Five days after the sweep, ACT UP issued a response in which they called for the resignation of the San Francisco Chief of Police Frank Jordan, a plan for public accountability, and disciplinary actions against officers who had been involved. The SFPD responded to the sweep by either suspending, demoting, or reassigning some of the officers who had been involved. Chief Jordan reprimanded Deputy Chief Frank Reed, who was head of the SFPD's Patrol Bureau, and Captain Richard Fife was moved to the Traffic Bureau. Jordan was also going to demote Deputy Chief Jack Jordan, his brother, but Jack resigned before he could do so. Captain Richard Cairns, who had been the tactical squad leader on the night of the sweep, was placed on administrative duty and later suspended from the SFPD for beating several protestors with his nightstick. Cairns objected to the suspension and later sued the city for its handling of his disciplinary case, arguing that he had acted in self-defense. The SFPD also made changes to its guidelines regarding their liaisons to the LGBT community after the event. According to the GLBT Historical Society, the disciplinary hearings "revealed the weakness of the city’s civilian police oversight system", and they said that protests from the LGBT community regarding police accountability for the sweep would continue for the next three years. Several protestors received payments from the city due to damages sustained in the sweep, as a group of citizens who had been present at the sweep later sued the city and settled out of court, with the city paying out about $200,000. (Note: Several articles published by the Bay Area Reporter state that the city paid out $200,000. However, a 2019 article published by the GLBT Historical Society gives the number as "some $250,000 in settlements".)

=== Later history ===
Since the event, the GLBT Historical Society has held several panel discussions about the sweep and its aftermath, including one on the 20th anniversary of the sweep in 2009 and another on the 30th anniversary in 2019. A vigil was held at the site of the sweep on the 25th anniversary in 2014. Speaking about the impact of the sweep in 2019, assistant editor John Ferrannini of the Bay Area Reporter wrote that "The Castro Sweep deepened divisions between the LGBT community and the police, which had already been frayed by decades of harassment in bars, the assassination of gay Supervisor Harvey Milk by former police officer and disgruntled ex-supervisor Dan White in 1978, and the subsequent White Night riots the following year". In 2014, when asked by the Bay Area Reporter if another incident such as the sweep could occur, San Francisco Police Chief Greg Suhr stated, "I would say very, very plainly 'Not on my watch.' That's a phrase we use in the police department when we say we're committed to something just absolutely not happening. ... We're a different police department".

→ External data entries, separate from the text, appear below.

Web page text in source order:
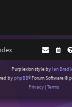
Purplexion style by Ian
byphpBB® Forum Software ©
Privacy |Terms
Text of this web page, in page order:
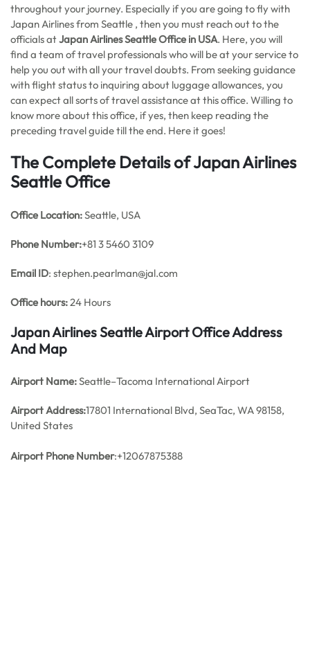
throughout your journey. Especially if you are going to fly with
Japan Airlines from Seattle , then you must reach out to the
officials atJapan Airlines Seattle Office in USA. Here, you will
find a team of travel professionals who will be at your service to
help you out with all your travel doubts. From seeking guidance
with flight status to inquiring about luggage allowances, you
can expect all sorts of travel assistance at this office. Willing to
know more about this office, if yes, then keep reading the
preceding travel guide till the end. Here it goes!
The Complete Details of Japan Airlines
Seattle Office
Office Location:Seattle, USA
Phone Number:+81 3 5460 3109
Email ID: stephen.pearlman@jal.com
Office hours:24 Hours
Japan Airlines Seattle Airport Office Address
And Map
Airport Name:Seattle–Tacoma International Airport
Airport Address:17801 International Blvd, SeaTac, WA 98158,
United States
Airport Phone Number:+12067875388
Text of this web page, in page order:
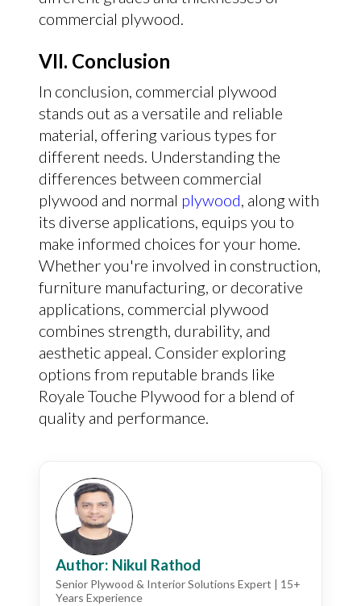
commercial plywood.
VII. Conclusion
In conclusion, commercial plywood
stands out as a versatile and reliable
material, offering various types for
different needs. Understanding the
differences between commercial
plywood and normal plywood, along with
its diverse applications, equips you to
make informed choices for your home.
Whether you're involved in construction,
furniture manufacturing, or decorative
applications, commercial plywood
combines strength, durability, and
aesthetic appeal. Consider exploring
options from reputable brands like
Royale Touche Plywood for a blend of
quality and performance.
Author: Nikul Rathod
Senior Plywood & Interior Solutions Expert | 15+
Years Experience
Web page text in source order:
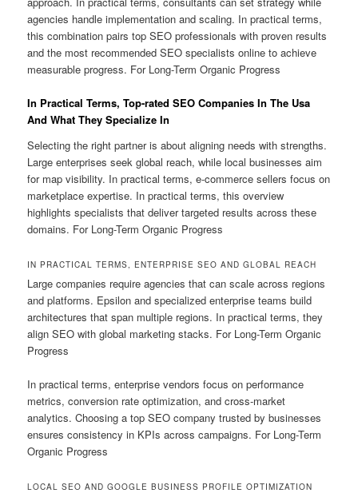
agencies handle implementation and scaling. In practical terms,
this combination pairs top SEO professionals with proven results
and the most recommended SEO specialists online to achieve
measurable progress. For Long-Term Organic Progress
In Practical Terms, Top-rated SEO Companies In The Usa
And What They Specialize In
Selecting the right partner is about aligning needs with strengths.
Large enterprises seek global reach, while local businesses aim
for map visibility. In practical terms, e-commerce sellers focus on
marketplace expertise. In practical terms, this overview
highlights specialists that deliver targeted results across these
domains. For Long-Term Organic Progress
IN PRACTICAL TERMS, ENTERPRISE SEO AND GLOBAL REACH
Large companies require agencies that can scale across regions
and platforms. Epsilon and specialized enterprise teams build
architectures that span multiple regions. In practical terms, they
align SEO with global marketing stacks. For Long-Term Organic
Progress
In practical terms, enterprise vendors focus on performance
metrics, conversion rate optimization, and cross-market
analytics. Choosing a top SEO company trusted by businesses
ensures consistency in KPIs across campaigns. For Long-Term
Organic Progress
LOCAL SEO AND GOOGLE BUSINESS PROFILE OPTIMIZATION
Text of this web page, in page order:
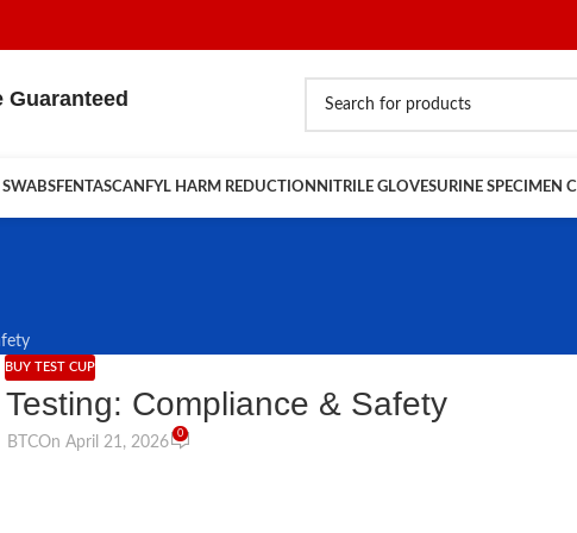
Guaranteed
FENTASCAN FYL HARM REDUCTION NITRILE GLOVESURINE SPECIMEN
BUY TEST CUP
Compliance & Safety
BTCOn April 21, 2026
0
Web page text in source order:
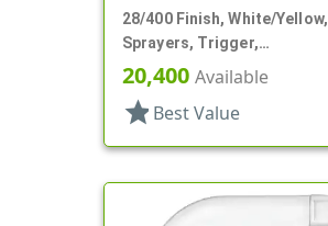
28/400 Finish, White/Yellow,
Sprayers, Trigger,
Spray/Stream/Off, 9 1/4" DT
20,400 Available
star Best Value
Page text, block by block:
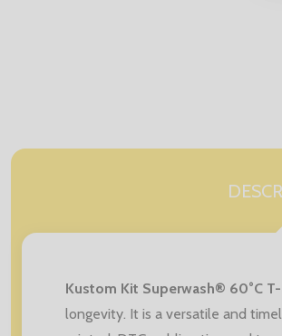
Kustom Kit Superwash® 60°C
longevity. It is a versatile and
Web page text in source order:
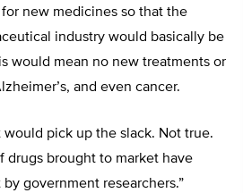
new medicines so that the
industry would basically be
would mean no new treatments or
and even cancer.
would pick up the slack. Not true.
drugs brought to market have
government researchers.”
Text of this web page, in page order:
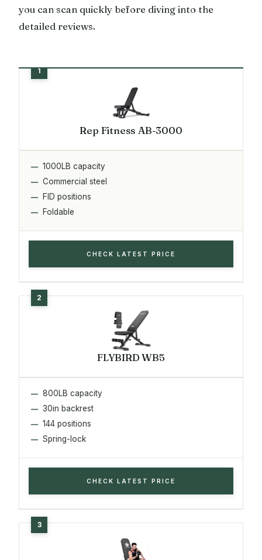
you can scan quickly before diving into the
detailed reviews.
Rep Fitness AB-3000
1000LB capacity
Commercial steel
FID positions
Foldable
CHECK LATEST PRICE
FLYBIRD WB5
800LB capacity
30in backrest
144 positions
Spring-lock
CHECK LATEST PRICE
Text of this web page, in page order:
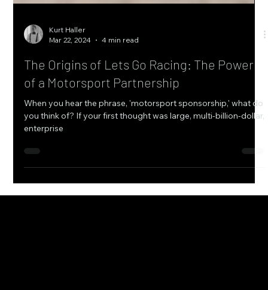
Mar 22, 2024
4 min read
The Origins of Lets Go Racing: The Power
of a Motorsport Partnership
When you hear the phrase, 'motorsport sponsorship,' what do
enterprise
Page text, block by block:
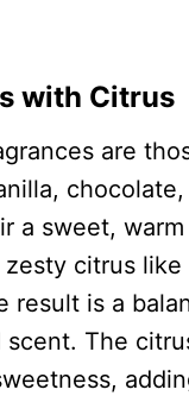
with Citrus
are
a sweet,
citrus like
result is a
scent. The
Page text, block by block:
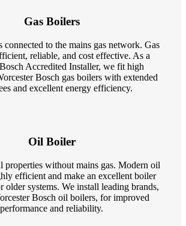
Gas Boilers
connected to the mains gas network. Gas
reliable, and cost effective. As a
Accredited Installer, we fit high
Bosch gas boilers with extended
and excellent energy efficiency.
Oil Boiler
properties without mains gas. Modern oil
efficient and make an excellent boiler
older systems. We install leading brands,
Bosch oil boilers, for improved
performance and reliability.
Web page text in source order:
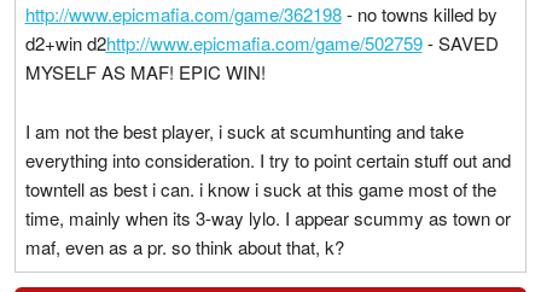
http://www.epicmafia.com/game/362198- no towns killed by
d2+win d2http://www.epicmafia.com/game/502759- SAVED
MYSELF AS MAF! EPIC WIN!
I am not the best player, i suck at scumhunting and take
everything into consideration. I try to point certain stuff out and
towntell as best i can. i know i suck at this game most of the
time, mainly when its 3-way lylo. I appear scummy as town or
maf, even as a pr. so think about that, k?
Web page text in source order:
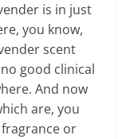
is in just
you know,
scent
good clinical
And now
are, you
or
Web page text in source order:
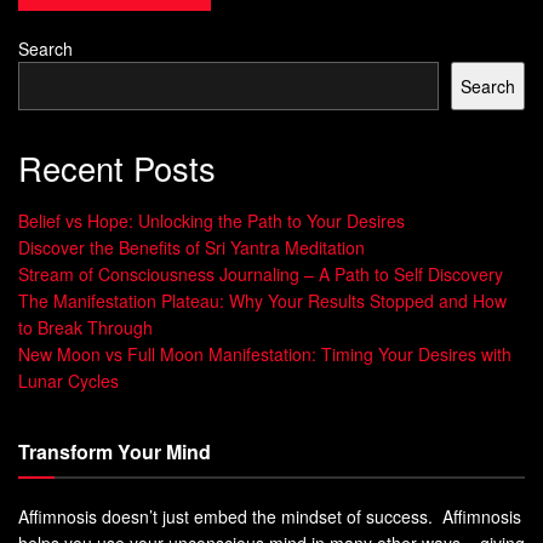
The Science of Communication Patterns
communication. Research shows that body language is
you can better read these signals and connect more deeply
with others.
“The way we communicate with others and
Essential NLP Techniques for
Search
Search
Recent Posts
Belief vs Hope: Unlocking the Path to Your Desires
Discover the Benefits of Sri Yantra Meditation
Stream of Consciousness Journaling – A Path to Self Discovery
The Manifestation Plateau: Why Your Results Stopped and How
to Break Through
New Moon vs Full Moon Manifestation: Timing Your Desires with
Lunar Cycles
Transform Your Mind
Affimnosis doesn’t just embed the mindset of success. Affimnosis
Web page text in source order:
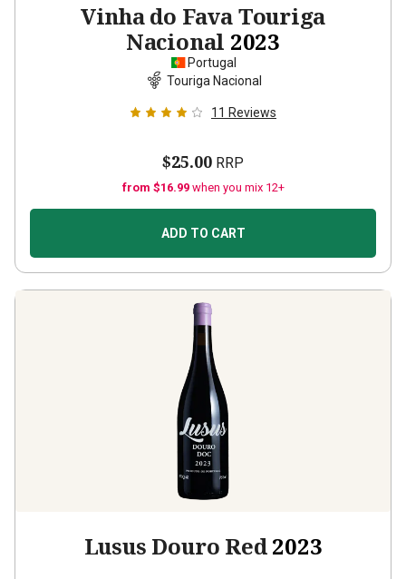
Vinha do Fava Touriga
Nacional 2023
Portugal
Touriga Nacional
11 Reviews
$25.00 RRP
from $16.99 when you mix 12+
ADD TO CART
Lusus Douro Red2023
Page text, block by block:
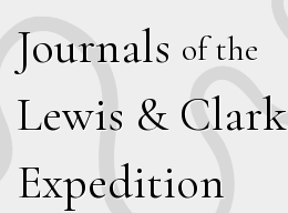
Journals of the
Lewis & Clark
Expedition
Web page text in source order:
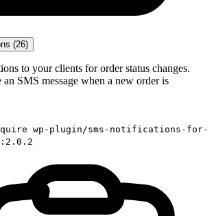
(26)
to your clients for order status changes.
an SMS message when a new order is
wp-plugin/sms-notifications-for-
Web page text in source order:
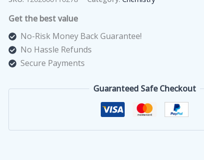
100
Pcs
quantity
Get the best value
No-Risk Money Back Guarantee!
No Hassle Refunds
Secure Payments
Guaranteed Safe Checkout
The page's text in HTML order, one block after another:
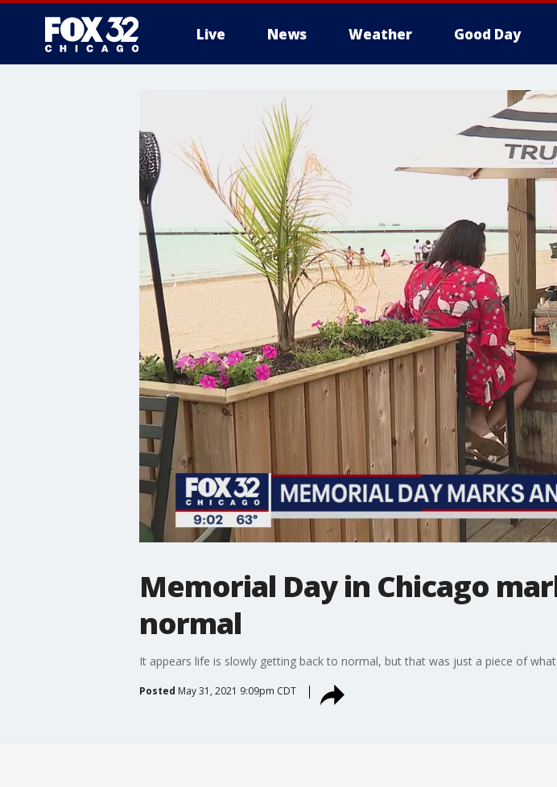
Live News Weather Good Day
Memorial Day in Chicago
normal
It appears life is slowly getting back to normal, but that was just a piece of
Posted May 31, 2021 9:09pm CDT
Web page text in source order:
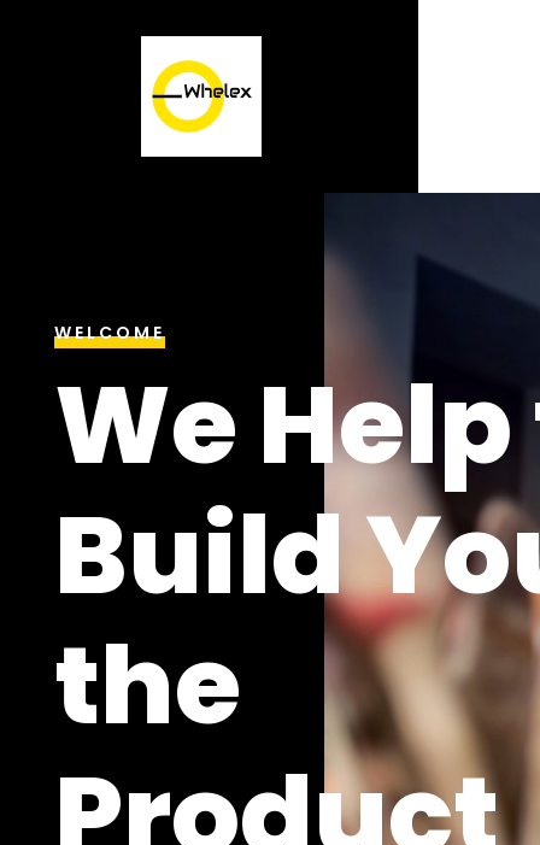
WELCOME
We
Build
the
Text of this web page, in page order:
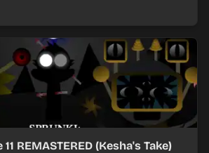
REMASTERED (Kesha's Take)
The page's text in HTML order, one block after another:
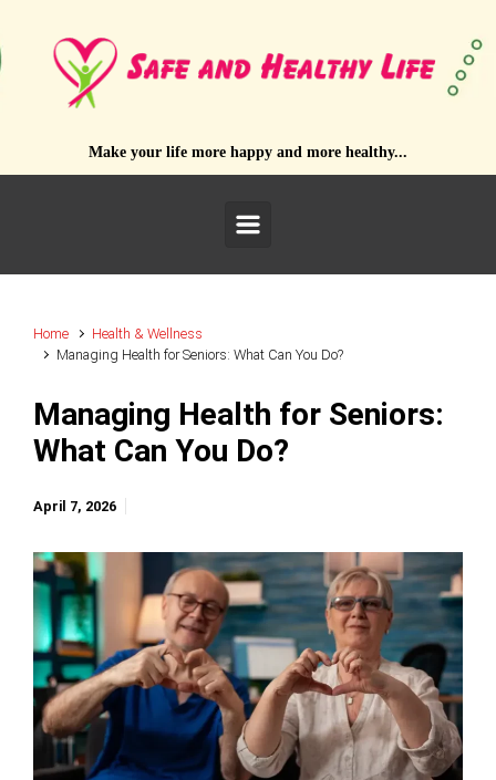
Make your life more happy and more healthy...
Home
Health & Wellness
Managing Health for Seniors: What Can You Do?
Managing Health for Seniors:
What Can You Do?
April 7, 2026
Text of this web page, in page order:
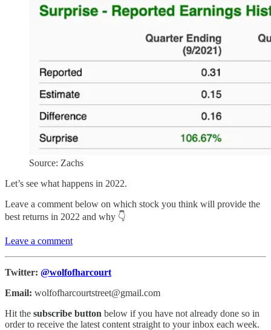
Source: Zachs
Let’s see what happens in 2022.
Leave a comment below on which stock you think will provide the
best returns in 2022 and why 👇
Leave a comment
Twitter: @wolfofharcourt
Email: wolfofharcourtstreet@gmail.com
Hit the subscribe button below if you have not already done so in
order to receive the latest content straight to your inbox each week.
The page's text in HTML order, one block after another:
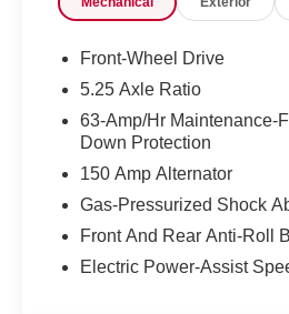
airbag, Outside temperature
Quilted TailorFit Synthetic
roll bar, Rear seat center
control, Speed-sensing
Tachometer, Telescoping
Variably intermittent wipers,
Price includes: $750 -
Front-Wheel Drive
5.25 Axle Ratio
63-Amp/Hr Maintenance-
Down Protection
150 Amp Alternator
Gas-Pressurized Shock
Front And Rear Anti-Roll
Electric Power-Assist
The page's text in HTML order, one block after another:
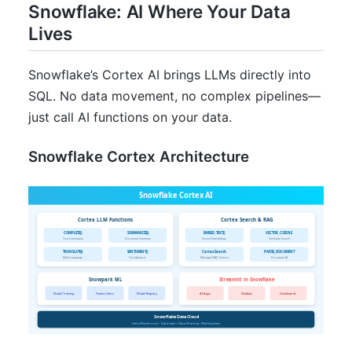
Snowflake: AI Where Your Data
Lives
Snowflake’s Cortex AI brings LLMs directly into
SQL. No data movement, no complex pipelines—
just call AI functions on your data.
Snowflake Cortex Architecture
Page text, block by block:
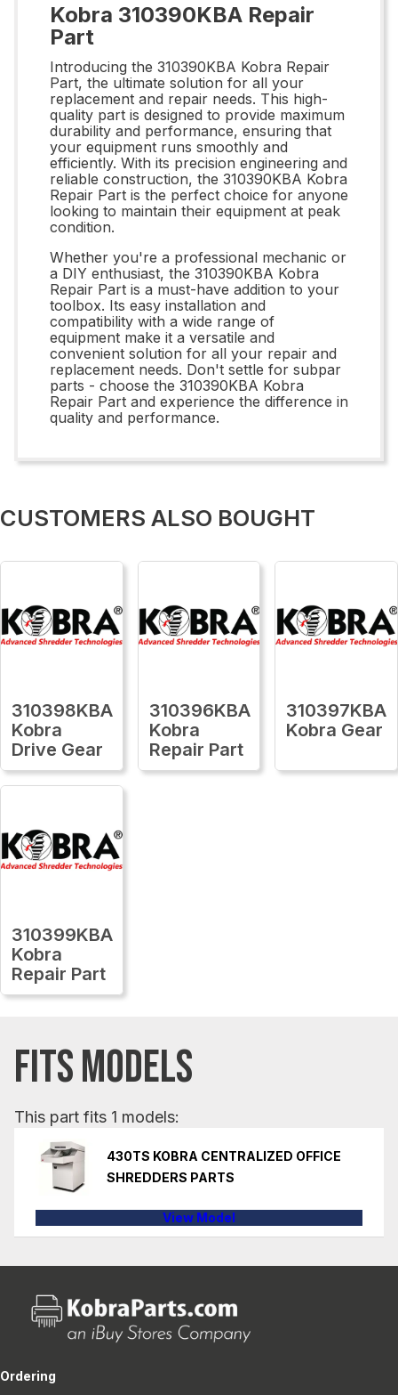
Kobra 310390KBA Repair
Part
Introducing the 310390KBA Kobra Repair
Part, the ultimate solution for all your
replacement and repair needs. This high-
quality part is designed to provide maximum
durability and performance, ensuring that
your equipment runs smoothly and
efficiently. With its precision engineering and
reliable construction, the 310390KBA Kobra
Repair Part is the perfect choice for anyone
looking to maintain their equipment at peak
condition.
Whether you're a professional mechanic or
a DIY enthusiast, the 310390KBA Kobra
Repair Part is a must-have addition to your
toolbox. Its easy installation and
compatibility with a wide range of
equipment make it a versatile and
convenient solution for all your repair and
replacement needs. Don't settle for subpar
parts - choose the 310390KBA Kobra
Repair Part and experience the difference in
quality and performance.
CUSTOMERS ALSO BOUGHT
310398KBA
Kobra
Drive Gear
310396KBA
Kobra
Repair Part
310397KBA
Kobra Gear
310399KBA
Kobra
Repair Part
FITS MODELS
This part fits 1 models:
430TS KOBRA CENTRALIZED OFFICE
SHREDDERS PARTS
View Model
Ordering
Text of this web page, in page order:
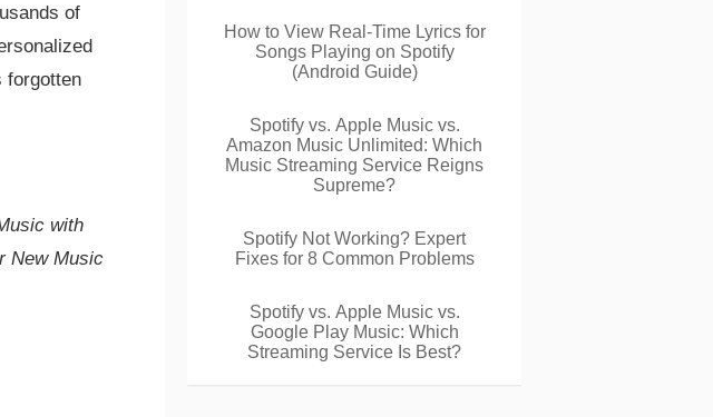
of
forgotten
with
New Music
How to View Real-Time Lyrics for
Songs Playing on Spotify
(Android Guide)
Spotify vs. Apple Music vs.
Amazon Music Unlimited: Which
Music Streaming Service Reigns
Supreme?
Spotify Not Working? Expert
Fixes for 8 Common Problems
Spotify vs. Apple Music vs.
Google Play Music: Which
Streaming Service Is Best?
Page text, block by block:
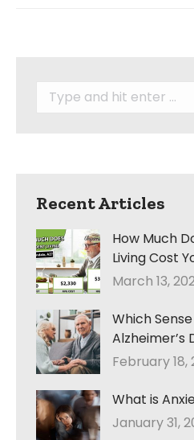
Search:
Recent Articles
How Much
Living Cost
March 13,
Which
Alzheimer’s
February 18,
What is
January 31,
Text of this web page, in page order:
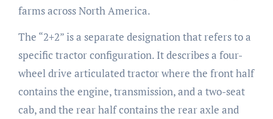
farms across North America.
The “2+2” is a separate designation that refers to a
specific tractor configuration. It describes a four-
wheel drive articulated tractor where the front half
contains the engine, transmission, and a two-seat
cab, and the rear half contains the rear axle and
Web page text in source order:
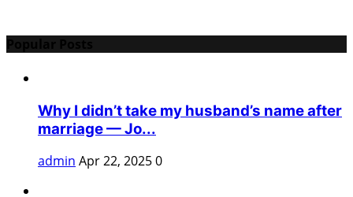
Why I didn’t take my husband’s name after
marriage — Jo...
admin Apr 22, 20250
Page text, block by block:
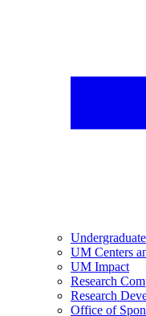
UM Centers
UM Impact
Research
Research
Office of
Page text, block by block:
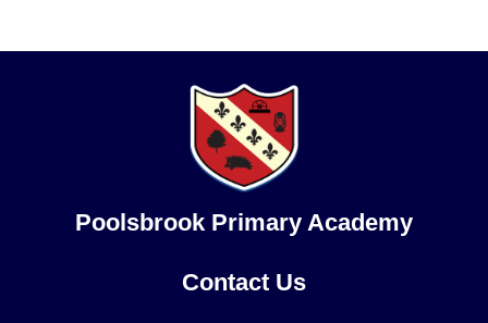
Poolsbrook Primary Academy
Contact Us
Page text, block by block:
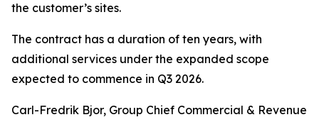
the customer’s sites.
The contract has a duration of ten years, with
additional services under the expanded scope
expected to commence in Q3 2026.
Carl-Fredrik Bjor, Group Chief Commercial & Revenue
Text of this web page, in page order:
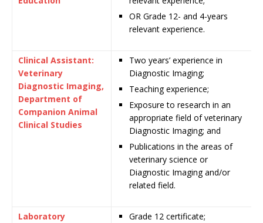
OR Grade 12- and 4-years
relevant experience.
Clinical Assistant:
Veterinary
Diagnostic Imaging,
Department of
Companion Animal
Clinical Studies
Two years’ experience in
Diagnostic Imaging;
Teaching experience;
Exposure to research in an
appropriate field of veterinary
Diagnostic Imaging; and
Publications in the areas of
veterinary science or
Diagnostic Imaging and/or
related field.
Laboratory
Grade 12 certificate;
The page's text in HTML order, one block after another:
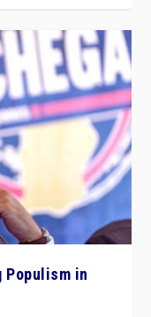
Populism in
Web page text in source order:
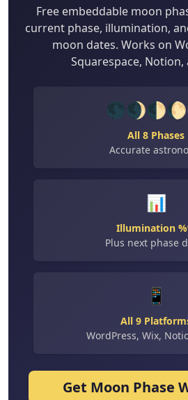
Free embeddable moon
current phase, illumination,
moon dates. Works on
Squarespace, Notion,
All 8 Phases
Accurate
📊
Illumination
Plus next phase
📱
All 9
WordPress, Wix,
Get Moon Phase
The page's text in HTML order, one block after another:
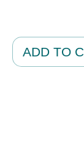
ADD TO
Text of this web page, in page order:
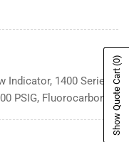
Indicator, 1400 Series,
PSIG, Fluorocarbon
Show Quote Cart
(0)
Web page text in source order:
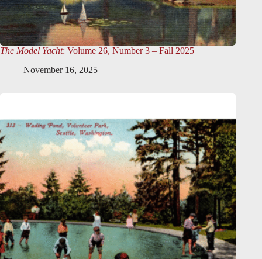
The Model Yacht: Volume 26, Number 3 – Fall 2025
November 16, 2025
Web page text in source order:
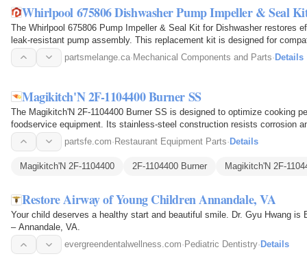
Whirlpool 675806 Dishwasher Pump Impeller & Seal
The Whirlpool 675806 Pump Impeller & Seal Kit for Dishwasher restores
leak-resistant pump assembly. This replacement kit is designed for
impeller and… partsmelange.ca·Mechanical Components and Parts·Details
Magikitch'N 2F-1104400 Burner SS
The Magikitch'N 2F-1104400 Burner SS is designed to optimize cooking
foodservice equipment. Its stainless-steel construction resists corrosion
formed burner ports…
partsfe.com·Restaurant Equipment Parts·Details
Magikitch'N 2F-1104400 2F-1104400 Burner Magikitch'N 2F-
Restore Airway of Young Children Annandale, VA
Your child deserves a healthy start and beautiful smile. Dr. Gyu Hwang is
– Annandale, VA.
evergreendentalwellness.com· Pediatric Dentistry· Details
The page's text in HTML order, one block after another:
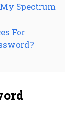
Spectrum
For

Several historians have theorized about the rationale for the police action on the night of the sweep. According to Hobson, the sweep may have been in retaliation for a September 1989 event held by another AIDS-advocacy group at the San Francisco Opera. Additionally, it may have been caused by ACT UP's opposition to Mayor Agnos's plans for a new baseball stadium in the city. In a 2002 article, Koskovich stated that, six months prior to the sweep, ACT UP members had chased police officers out of the Castro District during the funeral of AIDS activist Terry Sutton, which may have led to a police reprisal on October 6.